Extracted data entries =>
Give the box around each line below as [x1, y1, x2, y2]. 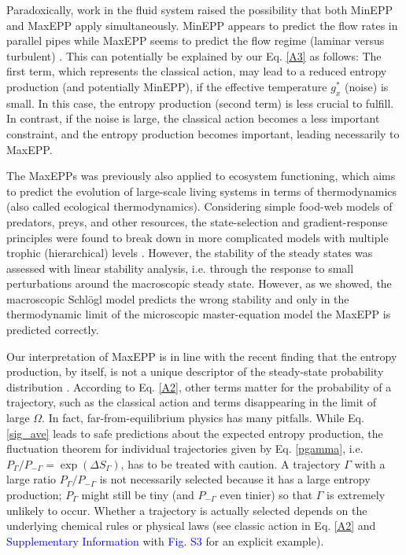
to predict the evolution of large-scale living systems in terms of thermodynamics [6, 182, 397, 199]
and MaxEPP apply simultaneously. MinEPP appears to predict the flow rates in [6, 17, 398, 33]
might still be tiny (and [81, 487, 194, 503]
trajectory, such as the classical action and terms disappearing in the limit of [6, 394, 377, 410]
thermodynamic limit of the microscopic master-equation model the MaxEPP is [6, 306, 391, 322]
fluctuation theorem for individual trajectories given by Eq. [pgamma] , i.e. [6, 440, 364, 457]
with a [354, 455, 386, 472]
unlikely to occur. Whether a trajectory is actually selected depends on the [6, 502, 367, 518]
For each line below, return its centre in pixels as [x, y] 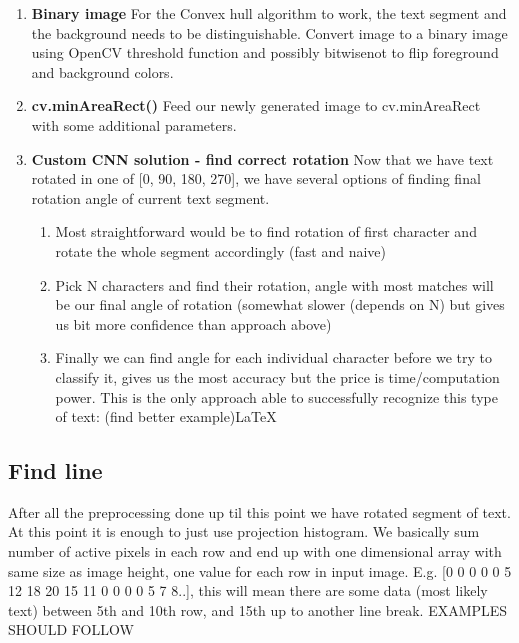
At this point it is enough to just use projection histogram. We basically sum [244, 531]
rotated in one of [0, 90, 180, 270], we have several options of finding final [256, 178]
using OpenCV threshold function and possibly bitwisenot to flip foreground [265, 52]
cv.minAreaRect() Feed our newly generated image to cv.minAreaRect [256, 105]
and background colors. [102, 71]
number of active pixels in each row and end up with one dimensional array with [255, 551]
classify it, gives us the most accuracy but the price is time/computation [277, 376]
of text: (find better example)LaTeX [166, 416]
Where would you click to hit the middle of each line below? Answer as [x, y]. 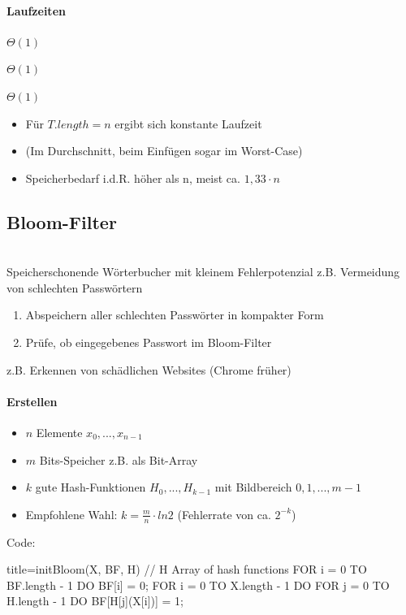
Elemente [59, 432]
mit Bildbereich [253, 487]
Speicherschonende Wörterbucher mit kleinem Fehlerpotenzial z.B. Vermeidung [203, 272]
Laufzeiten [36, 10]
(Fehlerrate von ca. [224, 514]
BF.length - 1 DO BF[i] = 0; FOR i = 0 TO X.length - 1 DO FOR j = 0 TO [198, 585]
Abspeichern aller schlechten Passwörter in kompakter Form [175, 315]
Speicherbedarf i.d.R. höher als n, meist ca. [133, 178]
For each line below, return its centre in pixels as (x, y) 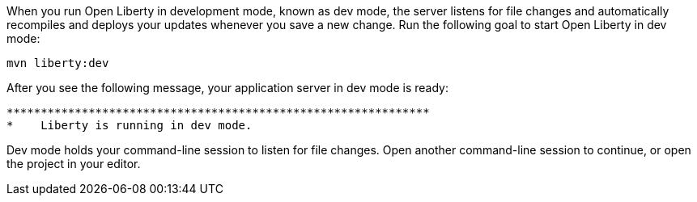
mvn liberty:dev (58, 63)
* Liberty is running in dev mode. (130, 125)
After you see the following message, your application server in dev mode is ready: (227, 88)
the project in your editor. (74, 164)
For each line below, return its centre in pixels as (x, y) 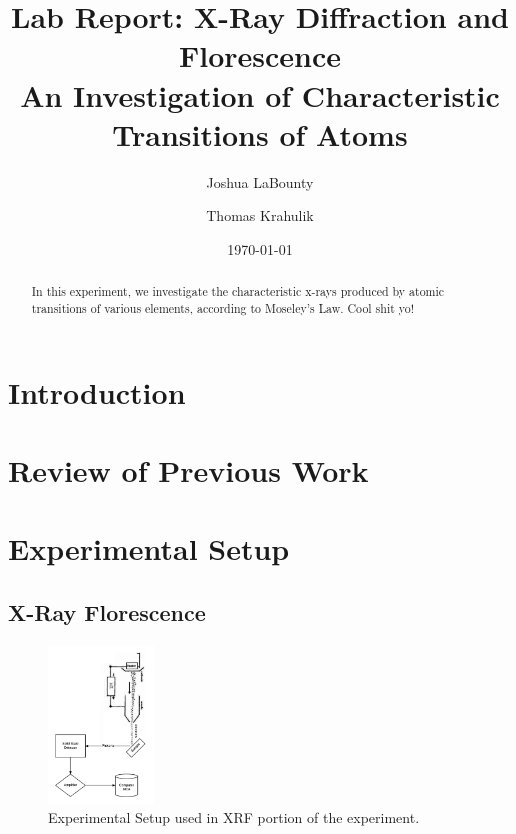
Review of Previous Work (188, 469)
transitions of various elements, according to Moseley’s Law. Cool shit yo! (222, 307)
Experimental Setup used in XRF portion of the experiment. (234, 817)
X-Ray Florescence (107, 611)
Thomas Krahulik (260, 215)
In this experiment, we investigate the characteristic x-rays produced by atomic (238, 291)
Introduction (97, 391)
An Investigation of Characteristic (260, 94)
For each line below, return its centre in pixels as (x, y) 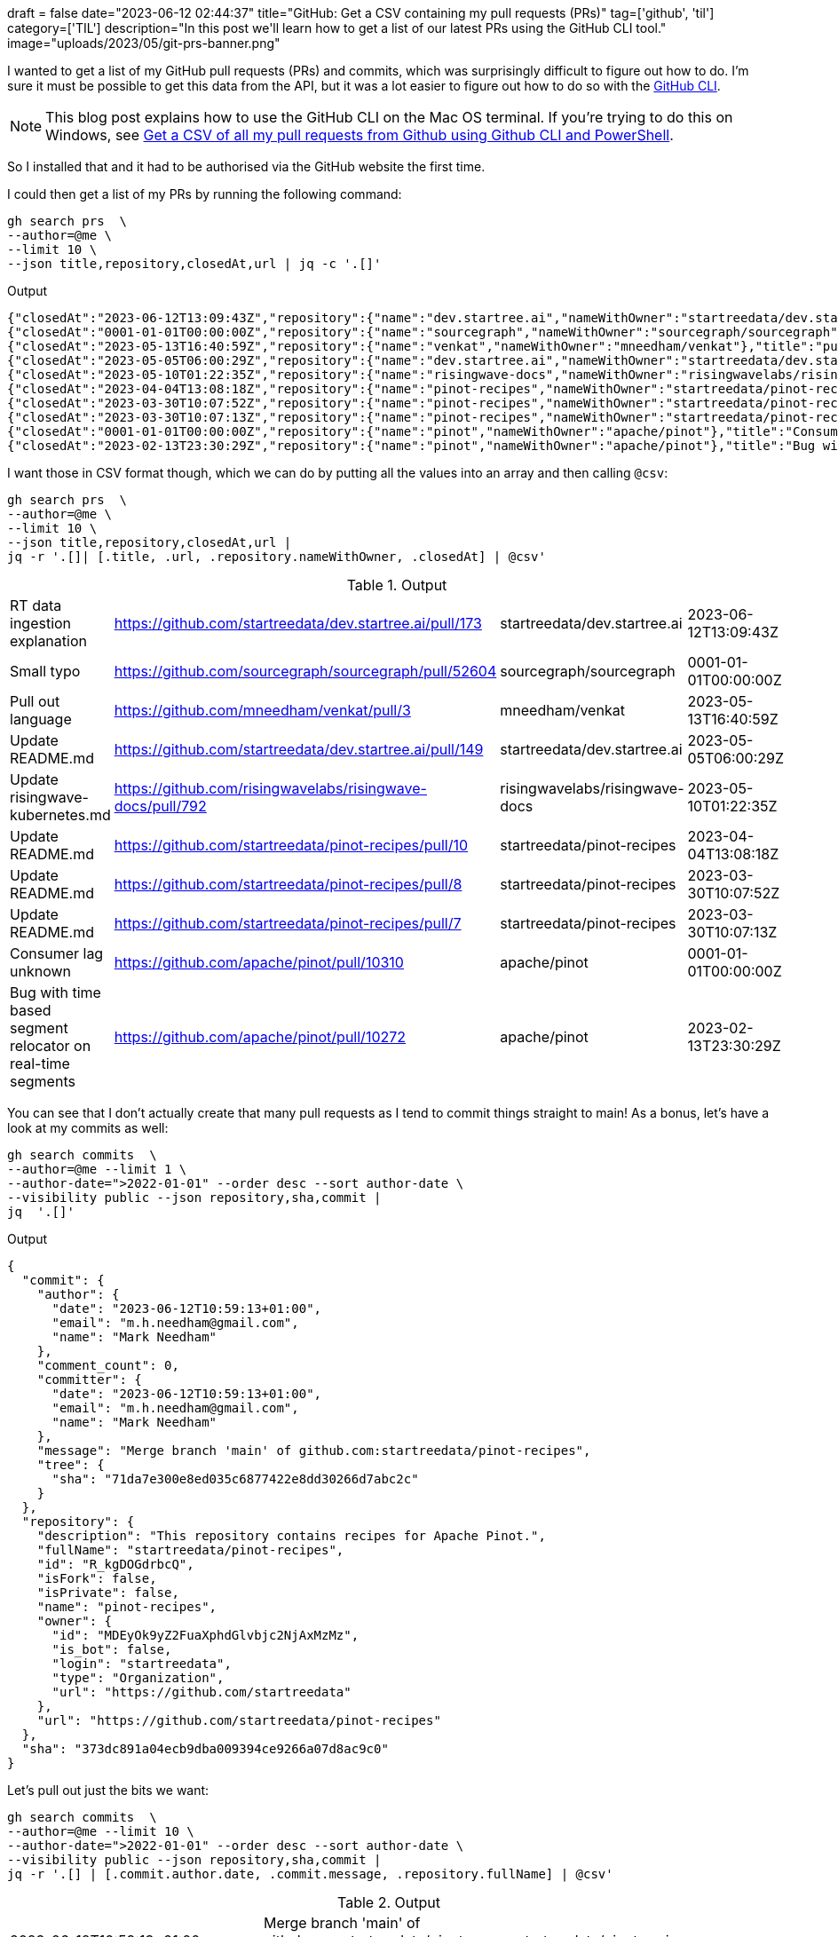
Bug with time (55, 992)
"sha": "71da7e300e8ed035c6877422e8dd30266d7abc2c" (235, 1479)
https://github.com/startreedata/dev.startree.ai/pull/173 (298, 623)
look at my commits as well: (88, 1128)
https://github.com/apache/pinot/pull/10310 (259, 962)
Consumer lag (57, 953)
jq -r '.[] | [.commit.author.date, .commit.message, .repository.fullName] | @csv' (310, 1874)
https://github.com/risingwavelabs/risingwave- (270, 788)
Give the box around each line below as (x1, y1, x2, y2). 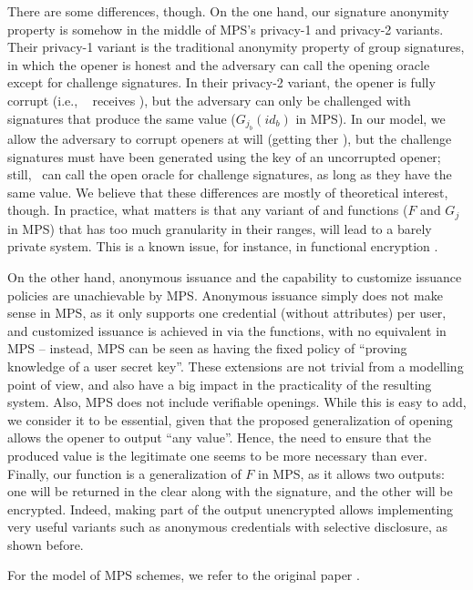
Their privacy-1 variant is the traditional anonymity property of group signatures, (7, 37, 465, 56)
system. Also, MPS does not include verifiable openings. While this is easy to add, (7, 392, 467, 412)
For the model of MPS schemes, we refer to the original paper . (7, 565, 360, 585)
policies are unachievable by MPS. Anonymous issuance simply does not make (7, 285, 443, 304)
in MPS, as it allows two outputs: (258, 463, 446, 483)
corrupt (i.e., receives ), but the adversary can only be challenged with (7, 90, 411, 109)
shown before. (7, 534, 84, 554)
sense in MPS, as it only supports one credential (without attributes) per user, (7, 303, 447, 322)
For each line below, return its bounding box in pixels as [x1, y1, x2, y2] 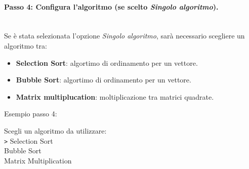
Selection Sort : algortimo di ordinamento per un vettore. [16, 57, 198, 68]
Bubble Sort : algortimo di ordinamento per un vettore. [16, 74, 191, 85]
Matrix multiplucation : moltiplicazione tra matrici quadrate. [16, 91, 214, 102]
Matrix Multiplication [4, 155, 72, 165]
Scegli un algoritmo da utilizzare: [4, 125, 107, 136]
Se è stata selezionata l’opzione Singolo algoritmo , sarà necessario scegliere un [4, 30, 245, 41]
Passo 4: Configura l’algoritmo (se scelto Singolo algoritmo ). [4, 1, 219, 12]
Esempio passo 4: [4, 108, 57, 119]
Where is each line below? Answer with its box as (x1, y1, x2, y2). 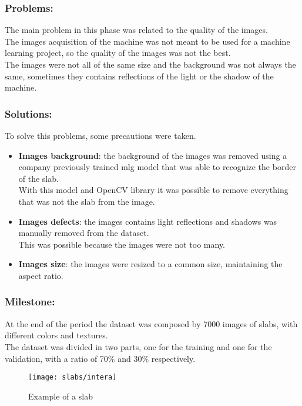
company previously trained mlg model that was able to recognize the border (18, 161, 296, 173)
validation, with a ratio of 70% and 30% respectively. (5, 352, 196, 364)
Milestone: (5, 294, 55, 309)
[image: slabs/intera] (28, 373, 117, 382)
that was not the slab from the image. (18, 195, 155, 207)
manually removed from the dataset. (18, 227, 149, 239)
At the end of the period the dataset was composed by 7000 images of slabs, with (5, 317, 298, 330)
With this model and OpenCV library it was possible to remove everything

Task directions => Reproduce each line of the records exactly, omitting any picture.

Reply =>
Give the box around each line below as [x1, y1, x2, y2]. 
to predict the evolution of large-scale living systems in terms of thermodynamics [6, 182, 397, 199]
and MaxEPP apply simultaneously. MinEPP appears to predict the flow rates in [6, 17, 398, 33]
might still be tiny (and [81, 487, 194, 503]
trajectory, such as the classical action and terms disappearing in the limit of [6, 394, 377, 410]
thermodynamic limit of the microscopic master-equation model the MaxEPP is [6, 306, 391, 322]
fluctuation theorem for individual trajectories given by Eq. [pgamma] , i.e. [6, 440, 364, 457]
with a [354, 455, 386, 472]
unlikely to occur. Whether a trajectory is actually selected depends on the [6, 502, 367, 518]
For each line below, return its centre in pixels as [x, y] 
At this point it is enough to just use projection histogram. We basically sum [244, 531]
rotated in one of [0, 90, 180, 270], we have several options of finding final [256, 178]
using OpenCV threshold function and possibly bitwisenot to flip foreground [265, 52]
cv.minAreaRect() Feed our newly generated image to cv.minAreaRect [256, 105]
and background colors. [102, 71]
number of active pixels in each row and end up with one dimensional array with [255, 551]
classify it, gives us the most accuracy but the price is time/computation [277, 376]
of text: (find better example)LaTeX [166, 416]
Where would you click to hit the middle of each line below? Answer as [x, y]. 
Elemente [59, 432]
mit Bildbereich [253, 487]
Speicherschonende Wörterbucher mit kleinem Fehlerpotenzial z.B. Vermeidung [203, 272]
Laufzeiten [36, 10]
(Fehlerrate von ca. [224, 514]
BF.length - 1 DO BF[i] = 0; FOR i = 0 TO X.length - 1 DO FOR j = 0 TO [198, 585]
Abspeichern aller schlechten Passwörter in kompakter Form [175, 315]
Speicherbedarf i.d.R. höher als n, meist ca. [133, 178]
For each line below, return its centre in pixels as (x, y) 
mvn liberty:dev (58, 63)
* Liberty is running in dev mode. (130, 125)
After you see the following message, your application server in dev mode is ready: (227, 88)
the project in your editor. (74, 164)
For each line below, return its centre in pixels as (x, y) 
Review of Previous Work (188, 469)
transitions of various elements, according to Moseley’s Law. Cool shit yo! (222, 307)
Experimental Setup used in XRF portion of the experiment. (234, 817)
X-Ray Florescence (107, 611)
Thomas Krahulik (260, 215)
In this experiment, we investigate the characteristic x-rays produced by atomic (238, 291)
Introduction (97, 391)
An Investigation of Characteristic (260, 94)
For each line below, return its centre in pixels as (x, y) 
Bug with time (55, 992)
"sha": "71da7e300e8ed035c6877422e8dd30266d7abc2c" (235, 1479)
https://github.com/startreedata/dev.startree.ai/pull/173 (298, 623)
look at my commits as well: (88, 1128)
https://github.com/apache/pinot/pull/10310 (259, 962)
Consumer lag (57, 953)
jq -r '.[] | [.commit.author.date, .commit.message, .repository.fullName] | @csv' (310, 1874)
https://github.com/risingwavelabs/risingwave- (270, 788)
Give the box around each line below as (x1, y1, x2, y2). 
Their privacy-1 variant is the traditional anonymity property of group signatures, (7, 37, 465, 56)
system. Also, MPS does not include verifiable openings. While this is easy to add, (7, 392, 467, 412)
For the model of MPS schemes, we refer to the original paper . (7, 565, 360, 585)
policies are unachievable by MPS. Anonymous issuance simply does not make (7, 285, 443, 304)
in MPS, as it allows two outputs: (258, 463, 446, 483)
corrupt (i.e., receives ), but the adversary can only be challenged with (7, 90, 411, 109)
shown before. (7, 534, 84, 554)
sense in MPS, as it only supports one credential (without attributes) per user, (7, 303, 447, 322)
For each line below, return its bounding box in pixels as [x1, y1, x2, y2] 
Selection Sort : algortimo di ordinamento per un vettore. [16, 57, 198, 68]
Bubble Sort : algortimo di ordinamento per un vettore. [16, 74, 191, 85]
Matrix multiplucation : moltiplicazione tra matrici quadrate. [16, 91, 214, 102]
Matrix Multiplication [4, 155, 72, 165]
Scegli un algoritmo da utilizzare: [4, 125, 107, 136]
Se è stata selezionata l’opzione Singolo algoritmo , sarà necessario scegliere un [4, 30, 245, 41]
Passo 4: Configura l’algoritmo (se scelto Singolo algoritmo ). [4, 1, 219, 12]
Esempio passo 4: [4, 108, 57, 119]
Where is each line below? Answer with its box as (x1, y1, x2, y2). 
company previously trained mlg model that was able to recognize the border (18, 161, 296, 173)
validation, with a ratio of 70% and 30% respectively. (5, 352, 196, 364)
Milestone: (5, 294, 55, 309)
[image: slabs/intera] (28, 373, 117, 382)
that was not the slab from the image. (18, 195, 155, 207)
manually removed from the dataset. (18, 227, 149, 239)
At the end of the period the dataset was composed by 7000 images of slabs, with (5, 317, 298, 330)
With this model and OpenCV library it was possible to remove everything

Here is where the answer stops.